__YOUR TASK__. Search the records for the string "that" and copy every line where it turns up.

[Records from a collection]
☆ ☆ ☆ ☆ ☆
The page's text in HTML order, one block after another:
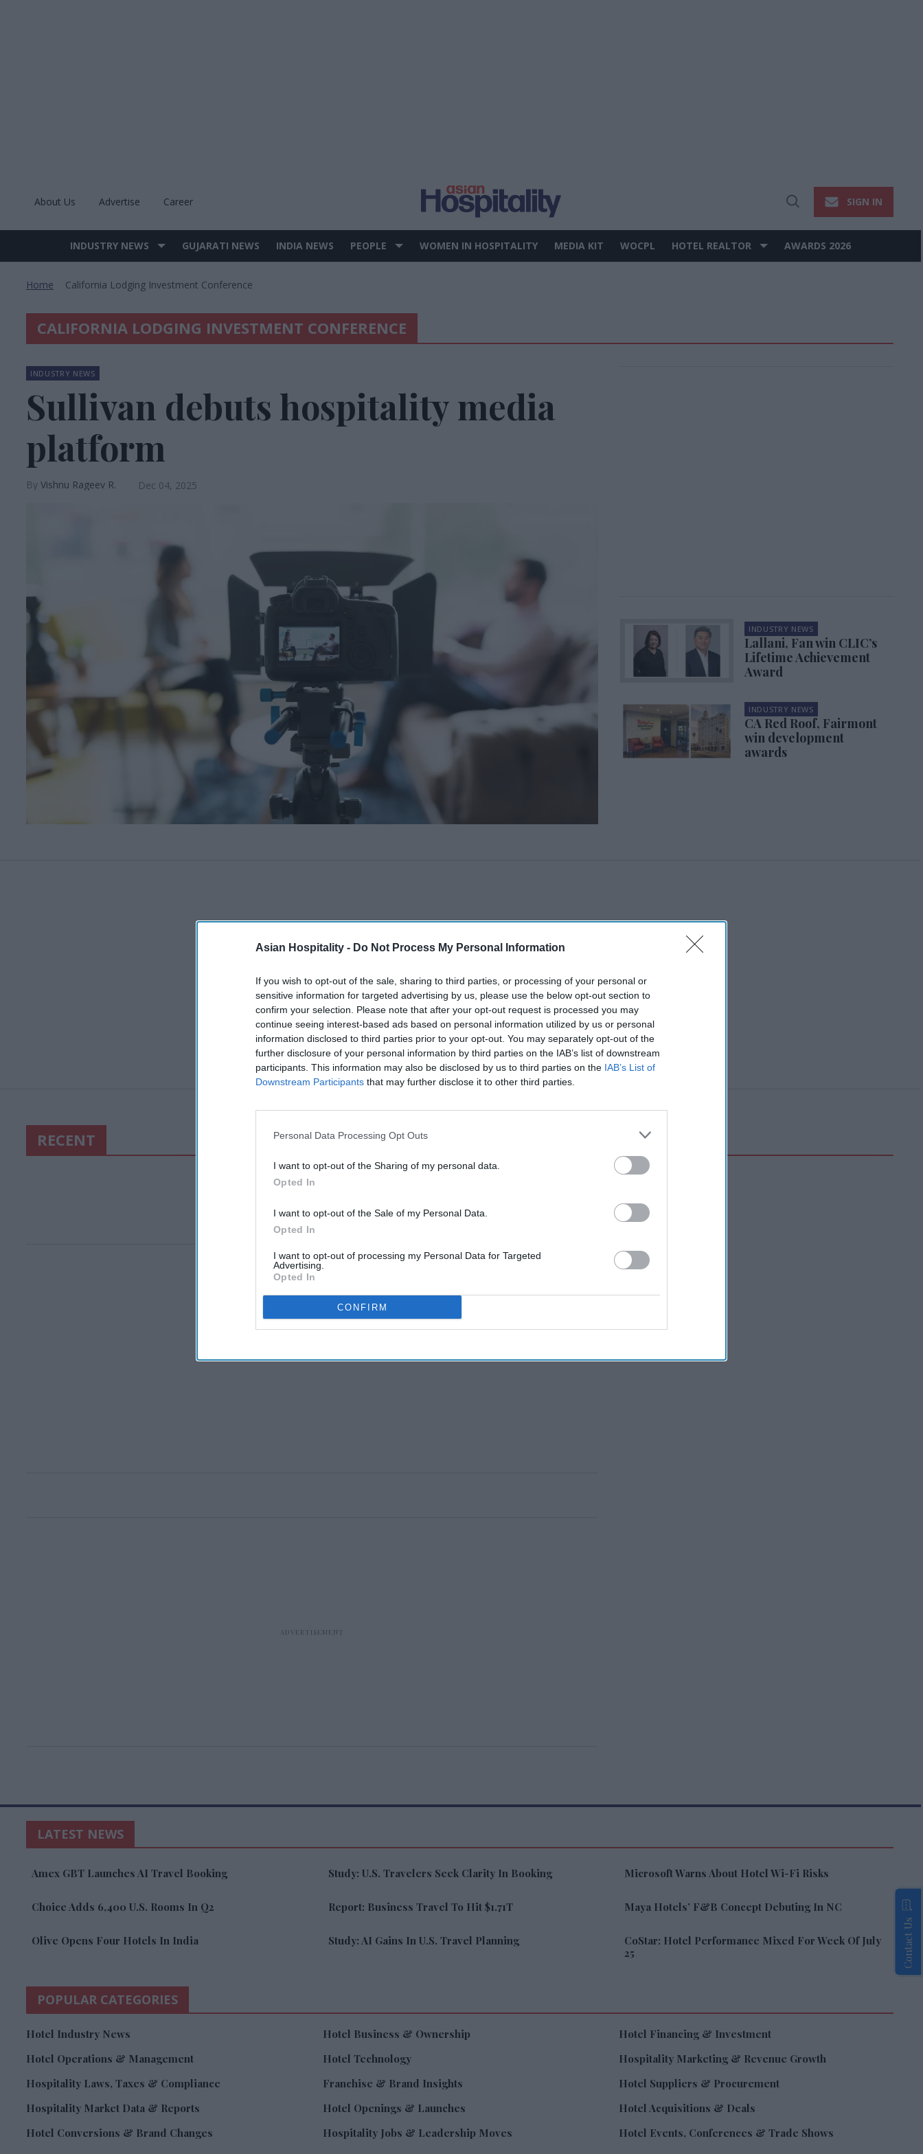
Asian Hospitality - Do Not Process My Personal Information
If you wish to opt-out of the sale, sharing to third parties, or processing of your personal or
sensitive information for targeted advertising by us, please use the below opt-out section to
confirm your selection. Please note that after your opt-out request is processed you may
continue seeing interest-based ads based on personal information utilized by us or personal
information disclosed to third parties prior to your opt-out. You may separately opt-out of the
further disclosure of your personal information by third parties on the IAB’s list of downstream
participants. This information may also be disclosed by us to third parties on the IAB’s List of
Downstream Participants that may further disclose it to other third parties.
Personal Data Processing Opt Outs
I want to opt-out of the Sharing of my personal data.
Opted In
I want to opt-out of the Sale of my Personal Data.
Opted In
I want to opt-out of processing my Personal Data for Targeted
Advertising.
Opted In
CONFIRM
About Us Advertise Career
Open
SIGN IN
Site
INDUSTRY NEWS GUJARATI NEWS INDIA NEWS PEOPLE WOMEN IN HOSPITALITY MEDIA KIT WOCPL HOTEL REALTOR AWARDS 2026
Home California Lodging Investment Conference
CALIFORNIA LODGING INVESTMENT CONFERENCE
INDUSTRY NEWS
Sullivan debuts hospitality media
platform
Vishnu Rageev R. Dec 04, 2025
INDUSTRY NEWS
Lallani, Fan win CLIC’s
Lifetime Achievement
Award
INDUSTRY NEWS
CA Red Roof, Fairmont
win development
awards
RECENT
LATEST NEWS
Amex GBT Launches AI Travel Booking Study: U.S. Travelers Seek Clarity In Booking Microsoft Warns About Hotel Wi-Fi Risks
Choice Adds 6,400 U.S. Rooms In Q2 Report: Business Travel To Hit $1.71T Maya Hotels’ F&B Concept Debuting In NC
Olive Opens Four Hotels In India Study: AI Gains In U.S. Travel Planning
CoStar: Hotel Performance Mixed For Week Of July
25
POPULAR CATEGORIES
Hotel Industry News Hotel Business & Ownership
Hotel Financing & Investment
Hotel Operations & Management
Hotel Technology
Hospitality Marketing & Revenue Growth
Hospitality Laws, Taxes & Compliance
Franchise & Brand Insights
Hotel Suppliers & Procurement
Hospitality Market Data & Reports
Hotel Openings & Launches
Hotel Acquisitions & Deals
Hotel Conversions & Brand Changes
Hospitality Jobs & Leadership Moves Hotel Events, Conferences & Trade Shows
Contact Us
☆ ☆ ☆ ☆ ☆
__THE COMPLETED TASK__.
confirm your selection. Please note that after your opt-out request is processed you may
Downstream Participants that may further disclose it to other third parties.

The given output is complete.